Getting your servings of fruits and vegetables can be easy if you sneak them into foods that you already eat. Some ways to incorporate them into your diet are to slice a banana and/or berries into a bowl of cereal, add some veggies to your sandwich, eat fruit with plain yogurt, slice up vegetables and stir fry them with chicken or tofu, drink low sodium tomato/vegetable juices, make a soup using lots of veggies, or choose fruit salad as a dessert. Fruit smoothies are also a great way to drink your fruit servings. However, be mindful of the serving size and ingredients, as they may be higher in calories than anticipated and also lower in fiber which may not be as satisfying.
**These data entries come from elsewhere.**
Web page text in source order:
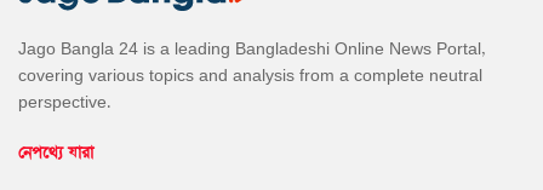
Jago Bangla 24 is a leading Bangladeshi Online News Portal,
covering various topics and analysis from a complete neutral
perspective.
নেপথ্যে যারা
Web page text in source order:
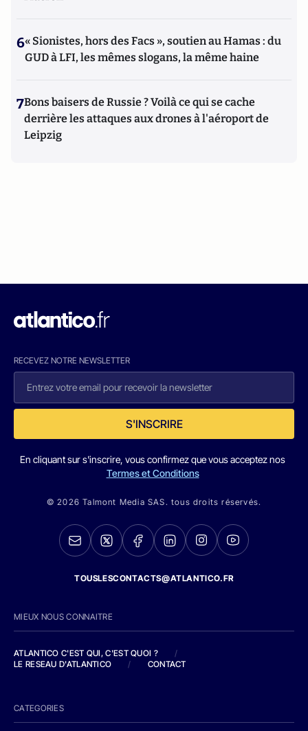
6« Sionistes, hors des Facs », soutien au Hamas : du
GUD à LFI, les mêmes slogans, la même haine
7Bons baisers de Russie ? Voilà ce qui se cache
derrière les attaques aux drones à l'aéroport de
Leipzig
RECEVEZ NOTRE NEWSLETTER
S'INSCRIRE
En cliquant sur s'inscrire, vous confirmez que vous acceptez nos
Termes et Conditions
© 2026 Talmont Media SAS. tous droits réservés.
TOUSLESCONTACTS@ATLANTICO.FR
MIEUX NOUS CONNAITRE
ATLANTICO C'EST QUI, C'EST QUOI ?
/
LE RESEAU D'ATLANTICO
/ CONTACT
CATEGORIES
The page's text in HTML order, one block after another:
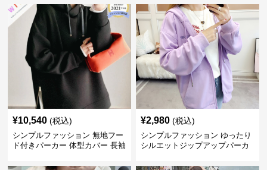
¥10,540 (税込)
シンプルファッション 無地フー
ド付きパーカー 体型カバー 長袖
¥2,980 (税込)
シンプルファッション ゆったり
シルエットジップアップパーカ
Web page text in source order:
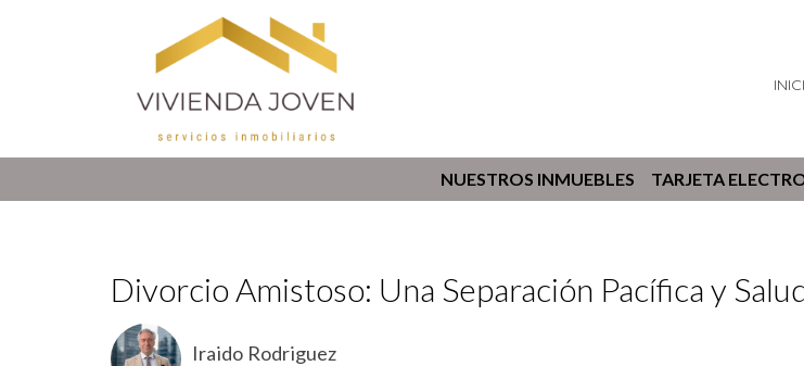
NUESTROS INMUEBLES TARJETA
Divorcio Amistoso: Una Separación Pacífica y
Iraido Rodriguez
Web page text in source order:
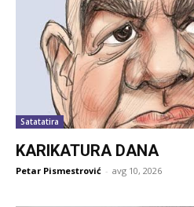
Satatatira
KARIKATURA DANA
Petar Pismestrović - avg 10, 2026
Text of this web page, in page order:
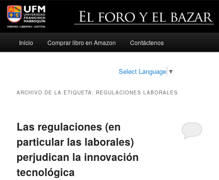
Ir
Ir
Inicio Comprar libro en Amazon Contáctenos
Select Language ▼
ARCHIVO DE LA ETIQUETA: REGULACIONES LABORALES
Las regulaciones (en
particular las laborales)
perjudican la innovación
tecnológica
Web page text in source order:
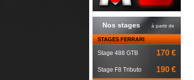
Nos stages à partir de
STAGES FERRARI
Stage 488 GTB 170 €
Stage F8 Tributo 190 €
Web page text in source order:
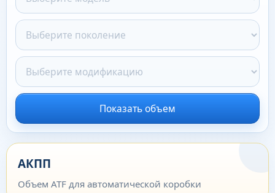
Показать объем
АКПП
Объем ATF для автоматической коробки
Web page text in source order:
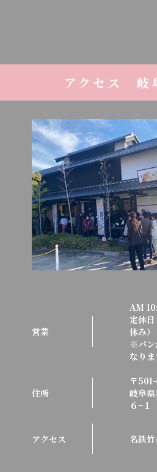
アクセス 岐
営業
AM
定休
休み）
※パン
なりま
住所
〒
岐阜
６−１
アクセス 名鉄
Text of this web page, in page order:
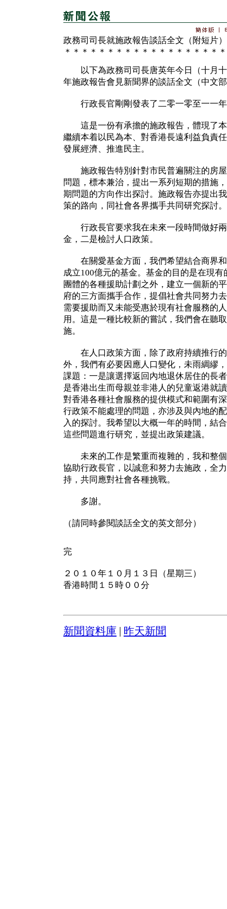
政務司司長就施政報告談話全文（附短片）
＊＊＊＊＊＊＊＊＊＊＊＊＊＊＊＊＊＊＊
以下為政務司司長唐英年今日（十月十
年施政報告會見新聞界的談話全文（中文
行政長官剛剛發表了二零一零至一一年
這是一份有承擔的施政報告，體現了本
繼續本着以民為本、對香港長遠利益負責
發展經濟、推進民主。
施政報告特別針對市民普遍關注的房屋
問題，標本兼治，提出一系列短期的措施
期問題的方向作出探討。施政報告亦提出
策的路向，同社會各界攜手共同研究探討。
行政長官要求我在未來一段時間做好兩
金，二是檢討人口政策。
在關愛基金方面，我們希望結合商界和
成立100億元的基金。基金的目的是在現
團體的各種援助計劃之外，建立一個新的
府的三方面攜手合作，提倡社會共同努力
需要援助而又未能受惠於現有社會服務的
用。這是一種比較新的嘗試，我們會在聽
施。
在人口政策方面，除了政府持續推行的
外，我們有必要因應人口變化，未雨綢繆
課題：一是讓選擇返回內地退休居住的長
是香港出生而母親並非港人的兒童返港就
對香港各種社會服務的提供模式和範圍有
行政策不能處理的問題，亦涉及與內地的
入的探討。我希望以大概一年的時間，結
這些問題進行研究，並提出政策建議。
未來的工作是繁重而複雜的，我和整個
協助行政長官，以誠意和努力去施政，全
持，共同應對社會各種挑戰。
多謝。
（請同時參閱談話全文的英文部分）
完
２０１０年１０月１３日（星期三）
香港時間１５時００分
新聞資料庫 昨天新聞
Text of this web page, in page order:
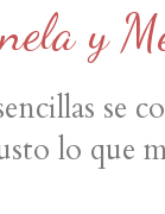
y
se
lo que
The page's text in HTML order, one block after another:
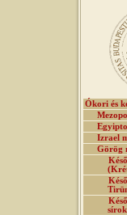
Ókori és
Izrael
Görög
sírok

Consuming the recommended servings of fruits and vegetables will help you to receive the necessary vitamins and minerals for immune system health and antioxidant intake. At the end of the day, think about the foods youve eaten and what colors they are. Try to eat the colors of the rainbow! The more variety of colors in your fruits and vegetables, the greater variety of vitamins and minerals youve consumed. Many people find that eating more veggies and fruits gives them more energy, better skin, fewer illnesses, improved regularity, and weight management.
So, lets make the commitment to a combination of five veggies and fruits a day for better health. Cheers to a summer filled with veggies and fruits.